Artisans began working on the caves in the Mingsha Mountain in AD 366, or 1,641 years ago.


The more than 3,000 Buddha statues and the frescoes that together can add up to 30 kilometers are a treasure trove for archeologists and art historians. UNESCO listed the Dunhuang Mogao Grottoes as a world heritage site in 1987.


The people, no doubt, have spread their fame farther and wider, but they unwittingly began damaging them, too. Add to that increased farming and grazing and sudden urban expansion and you have a recipe for disaster at least for fragile heritage sites like the caves.


Irrigation, grazing and urbanization depleted the underground water reserve. Diversion of water sources for irrigation and everyday use created a shortage above ground. The result: drier weather and intensified desertification.


To reverse the situation, the authorities and the people are taking measures to improve the environment and control the number of visitors.
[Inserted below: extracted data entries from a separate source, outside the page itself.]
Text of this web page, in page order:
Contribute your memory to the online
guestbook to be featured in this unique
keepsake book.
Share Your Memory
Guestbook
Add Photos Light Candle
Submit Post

This is an apt example of people not only being worried over an impending disaster, but also taking the lead to prevent it, according to the Dunhuang Relics Protection Research Institute.


"To check desertification, we will take steps to save the limited water resource and divert water from other places," said Bao Donghong, Party leader of Dunhuang.


Water-saving farming technology has been introduced in villages near the grottoes, a move that could save 50 percent water for irrigation.